# Task description
Write the records out again exactly as they read, dropping any picture they hold.

# Material for the task
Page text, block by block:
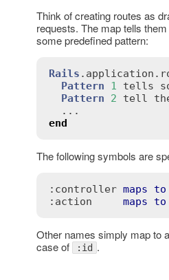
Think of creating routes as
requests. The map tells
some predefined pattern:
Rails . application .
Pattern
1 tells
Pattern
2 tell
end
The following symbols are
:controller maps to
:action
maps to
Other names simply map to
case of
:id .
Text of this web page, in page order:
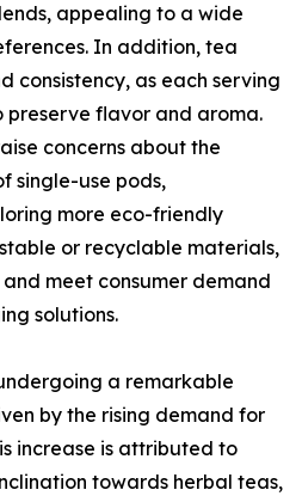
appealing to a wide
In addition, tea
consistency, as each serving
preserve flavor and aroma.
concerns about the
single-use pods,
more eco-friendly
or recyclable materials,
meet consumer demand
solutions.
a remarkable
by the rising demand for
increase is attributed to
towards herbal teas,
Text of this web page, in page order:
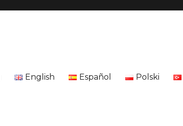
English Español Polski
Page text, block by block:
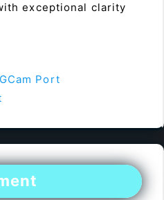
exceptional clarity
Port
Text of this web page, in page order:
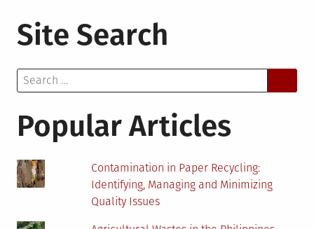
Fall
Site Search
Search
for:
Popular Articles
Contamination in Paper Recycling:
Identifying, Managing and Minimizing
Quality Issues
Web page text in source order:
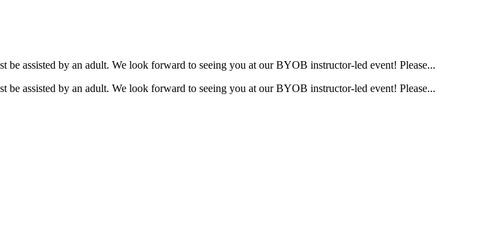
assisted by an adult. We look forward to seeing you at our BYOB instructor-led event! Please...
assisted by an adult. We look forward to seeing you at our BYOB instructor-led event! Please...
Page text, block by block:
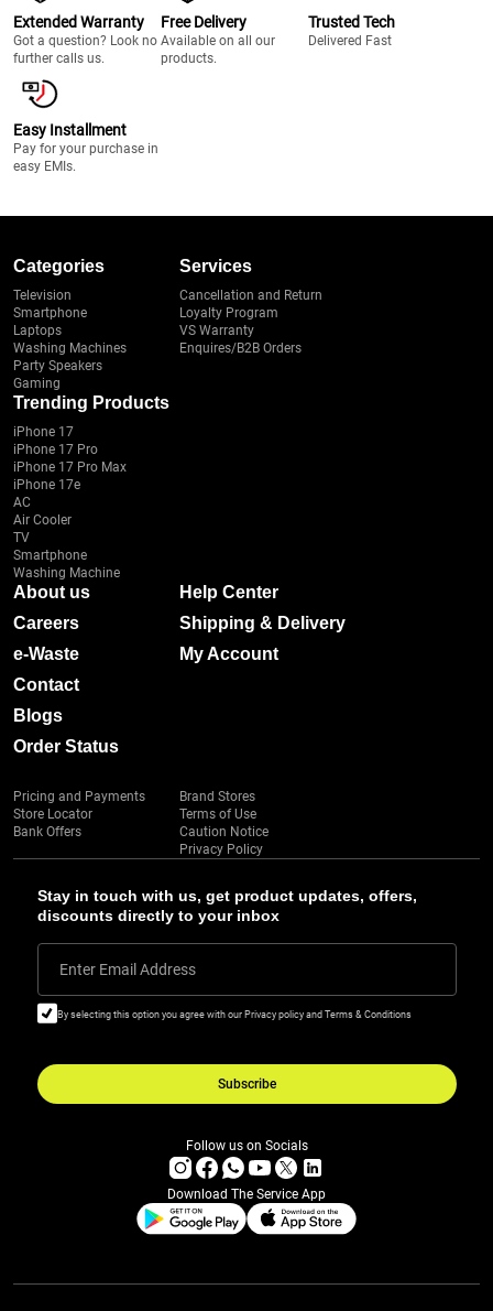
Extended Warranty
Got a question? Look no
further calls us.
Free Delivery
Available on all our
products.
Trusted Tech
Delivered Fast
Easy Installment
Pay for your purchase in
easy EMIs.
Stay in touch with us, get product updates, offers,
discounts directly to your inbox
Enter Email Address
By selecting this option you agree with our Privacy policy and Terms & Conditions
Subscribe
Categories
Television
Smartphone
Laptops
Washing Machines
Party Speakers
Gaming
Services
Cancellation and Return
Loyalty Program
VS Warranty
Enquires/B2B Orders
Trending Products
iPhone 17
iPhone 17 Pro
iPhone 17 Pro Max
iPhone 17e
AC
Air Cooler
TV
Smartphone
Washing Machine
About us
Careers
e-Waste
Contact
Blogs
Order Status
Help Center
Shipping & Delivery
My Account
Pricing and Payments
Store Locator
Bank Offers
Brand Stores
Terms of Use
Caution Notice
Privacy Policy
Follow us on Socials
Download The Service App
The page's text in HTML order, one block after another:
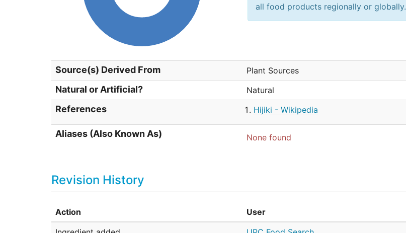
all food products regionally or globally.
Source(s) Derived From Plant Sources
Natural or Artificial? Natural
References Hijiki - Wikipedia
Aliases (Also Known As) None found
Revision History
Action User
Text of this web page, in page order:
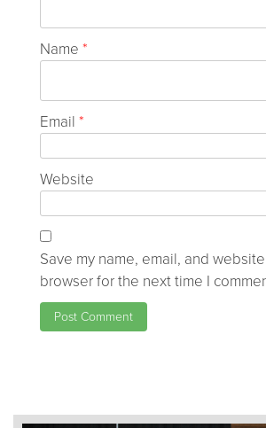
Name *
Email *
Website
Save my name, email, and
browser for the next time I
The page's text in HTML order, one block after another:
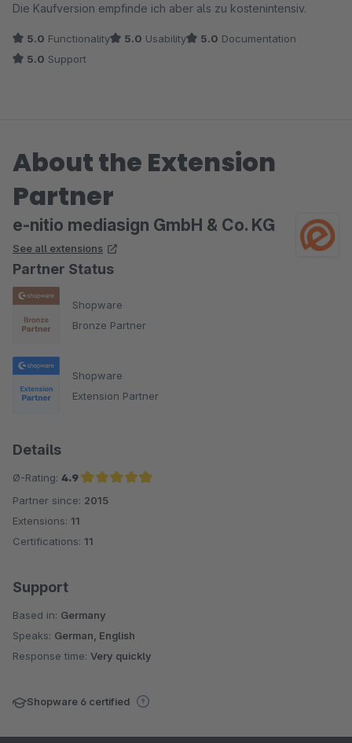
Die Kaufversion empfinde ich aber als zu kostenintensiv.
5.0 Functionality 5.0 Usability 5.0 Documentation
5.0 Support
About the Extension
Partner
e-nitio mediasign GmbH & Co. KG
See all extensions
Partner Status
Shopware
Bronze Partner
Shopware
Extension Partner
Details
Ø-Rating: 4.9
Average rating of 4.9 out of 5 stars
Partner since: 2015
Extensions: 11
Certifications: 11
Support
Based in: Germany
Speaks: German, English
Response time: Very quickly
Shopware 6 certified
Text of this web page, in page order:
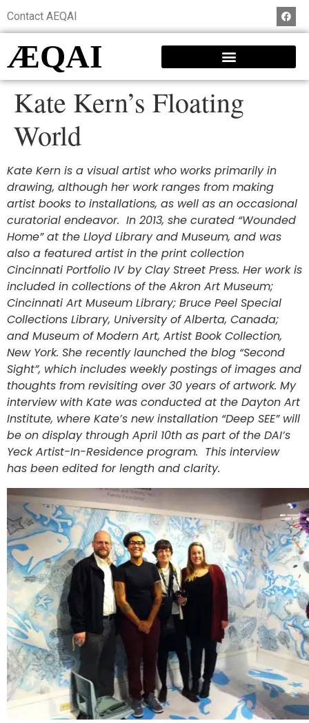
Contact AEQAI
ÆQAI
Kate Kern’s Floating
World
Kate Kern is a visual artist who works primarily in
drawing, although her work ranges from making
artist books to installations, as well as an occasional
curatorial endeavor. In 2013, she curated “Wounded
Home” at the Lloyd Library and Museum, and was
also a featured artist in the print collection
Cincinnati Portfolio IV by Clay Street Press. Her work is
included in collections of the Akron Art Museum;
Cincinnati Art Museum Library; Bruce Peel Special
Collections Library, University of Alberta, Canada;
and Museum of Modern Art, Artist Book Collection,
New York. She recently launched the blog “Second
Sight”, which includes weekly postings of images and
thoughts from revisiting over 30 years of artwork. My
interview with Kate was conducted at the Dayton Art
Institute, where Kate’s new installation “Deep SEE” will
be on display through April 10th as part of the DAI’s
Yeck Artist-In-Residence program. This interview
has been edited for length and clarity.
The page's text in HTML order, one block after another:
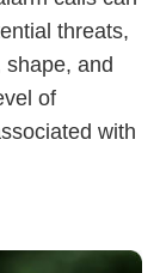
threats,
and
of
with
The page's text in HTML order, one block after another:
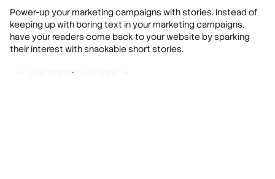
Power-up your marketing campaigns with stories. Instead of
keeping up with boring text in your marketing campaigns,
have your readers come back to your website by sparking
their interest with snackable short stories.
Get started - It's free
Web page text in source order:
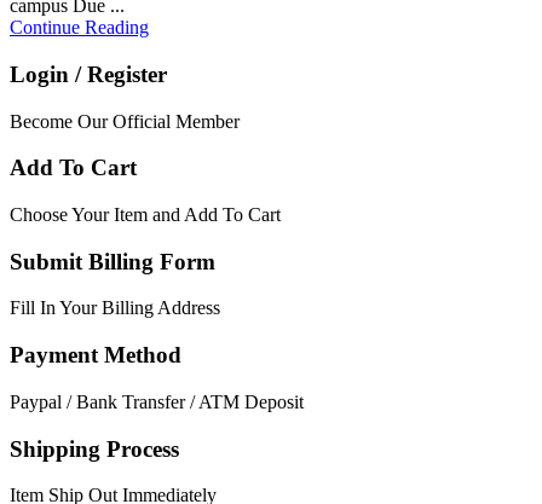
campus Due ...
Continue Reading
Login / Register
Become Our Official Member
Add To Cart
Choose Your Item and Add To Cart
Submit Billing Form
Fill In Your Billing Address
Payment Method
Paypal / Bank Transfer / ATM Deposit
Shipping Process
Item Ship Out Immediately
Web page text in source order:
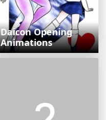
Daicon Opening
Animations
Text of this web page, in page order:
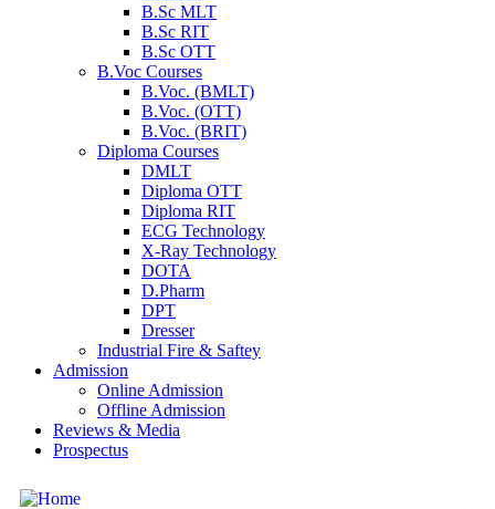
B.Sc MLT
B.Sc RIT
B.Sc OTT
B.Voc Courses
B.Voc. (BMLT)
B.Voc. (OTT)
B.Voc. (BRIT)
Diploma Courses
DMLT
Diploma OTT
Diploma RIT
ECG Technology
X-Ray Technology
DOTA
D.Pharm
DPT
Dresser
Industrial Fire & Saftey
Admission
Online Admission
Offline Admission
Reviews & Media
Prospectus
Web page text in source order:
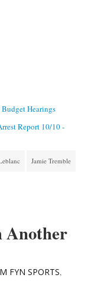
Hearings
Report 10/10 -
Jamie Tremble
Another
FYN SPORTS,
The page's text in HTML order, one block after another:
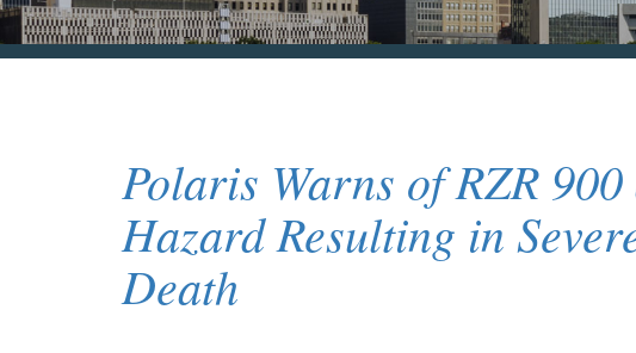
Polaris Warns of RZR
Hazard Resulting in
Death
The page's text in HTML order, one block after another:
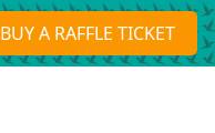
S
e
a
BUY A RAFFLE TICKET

# Reply to the exercise
Page text, block by block:
Think of creating routes as
requests. The map tells
some predefined pattern:
Rails . application .
Pattern
1 tells
Pattern
2 tell
end
The following symbols are
:controller maps to
:action
maps to
Other names simply map to
case of
:id .
Text of this web page, in page order:
appealing to a wide
In addition, tea
consistency, as each serving
preserve flavor and aroma.
concerns about the
single-use pods,
more eco-friendly
or recyclable materials,
meet consumer demand
solutions.
a remarkable
by the rising demand for
increase is attributed to
towards herbal teas,
Text of this web page, in page order:
English Español Polski
Page text, block by block:
exceptional clarity
Port
Text of this web page, in page order:
Fall
Site Search
Search
for:
Popular Articles
Contamination in Paper Recycling:
Identifying, Managing and Minimizing
Quality Issues
Web page text in source order:
assisted by an adult. We look forward to seeing you at our BYOB instructor-led event! Please...
assisted by an adult. We look forward to seeing you at our BYOB instructor-led event! Please...
Page text, block by block:
Extended Warranty
Got a question? Look no
further calls us.
Free Delivery
Available on all our
products.
Trusted Tech
Delivered Fast
Easy Installment
Pay for your purchase in
easy EMIs.
Stay in touch with us, get product updates, offers,
discounts directly to your inbox
Enter Email Address
By selecting this option you agree with our Privacy policy and Terms & Conditions
Subscribe
Categories
Television
Smartphone
Laptops
Washing Machines
Party Speakers
Gaming
Services
Cancellation and Return
Loyalty Program
VS Warranty
Enquires/B2B Orders
Trending Products
iPhone 17
iPhone 17 Pro
iPhone 17 Pro Max
iPhone 17e
AC
Air Cooler
TV
Smartphone
Washing Machine
About us
Careers
e-Waste
Contact
Blogs
Order Status
Help Center
Shipping & Delivery
My Account
Pricing and Payments
Store Locator
Bank Offers
Brand Stores
Terms of Use
Caution Notice
Privacy Policy
Follow us on Socials
Download The Service App
The page's text in HTML order, one block after another:
all food products regionally or globally.
Source(s) Derived From Plant Sources
Natural or Artificial? Natural
References Hijiki - Wikipedia
Aliases (Also Known As) None found
Revision History
Action User
Text of this web page, in page order:
Name *
Email *
Website
Save my name, email, and
browser for the next time I
The page's text in HTML order, one block after another:
Die Kaufversion empfinde ich aber als zu kostenintensiv.
5.0 Functionality 5.0 Usability 5.0 Documentation
5.0 Support
About the Extension
Partner
e-nitio mediasign GmbH & Co. KG
See all extensions
Partner Status
Shopware
Bronze Partner
Shopware
Extension Partner
Details
Ø-Rating: 4.9
Average rating of 4.9 out of 5 stars
Partner since: 2015
Extensions: 11
Certifications: 11
Support
Based in: Germany
Speaks: German, English
Response time: Very quickly
Shopware 6 certified
Text of this web page, in page order:
Contact AEQAI
ÆQAI
Kate Kern’s Floating
World
Kate Kern is a visual artist who works primarily in
drawing, although her work ranges from making
artist books to installations, as well as an occasional
curatorial endeavor. In 2013, she curated “Wounded
Home” at the Lloyd Library and Museum, and was
also a featured artist in the print collection
Cincinnati Portfolio IV by Clay Street Press. Her work is
included in collections of the Akron Art Museum;
Cincinnati Art Museum Library; Bruce Peel Special
Collections Library, University of Alberta, Canada;
and Museum of Modern Art, Artist Book Collection,
New York. She recently launched the blog “Second
Sight”, which includes weekly postings of images and
thoughts from revisiting over 30 years of artwork. My
interview with Kate was conducted at the Dayton Art
Institute, where Kate’s new installation “Deep SEE” will
be on display through April 10th as part of the DAI’s
Yeck Artist-In-Residence program. This interview
has been edited for length and clarity.
The page's text in HTML order, one block after another:
threats,
and
of
with
The page's text in HTML order, one block after another:
Power-up your marketing campaigns with stories. Instead of
keeping up with boring text in your marketing campaigns,
have your readers come back to your website by sparking
their interest with snackable short stories.
Get started - It's free
Web page text in source order:
campus Due ...
Continue Reading
Login / Register
Become Our Official Member
Add To Cart
Choose Your Item and Add To Cart
Submit Billing Form
Fill In Your Billing Address
Payment Method
Paypal / Bank Transfer / ATM Deposit
Shipping Process
Item Ship Out Immediately
Web page text in source order:
Daicon Opening
Animations
Text of this web page, in page order:
B.Sc MLT
B.Sc RIT
B.Sc OTT
B.Voc Courses
B.Voc. (BMLT)
B.Voc. (OTT)
B.Voc. (BRIT)
Diploma Courses
DMLT
Diploma OTT
Diploma RIT
ECG Technology
X-Ray Technology
DOTA
D.Pharm
DPT
Dresser
Industrial Fire & Saftey
Admission
Online Admission
Offline Admission
Reviews & Media
Prospectus
Web page text in source order:
Hearings
Report 10/10 -
Jamie Tremble
Another
FYN SPORTS,
The page's text in HTML order, one block after another:
Polaris Warns of RZR
Hazard Resulting in
Death
The page's text in HTML order, one block after another:
S
e
a
BUY A RAFFLE TICKET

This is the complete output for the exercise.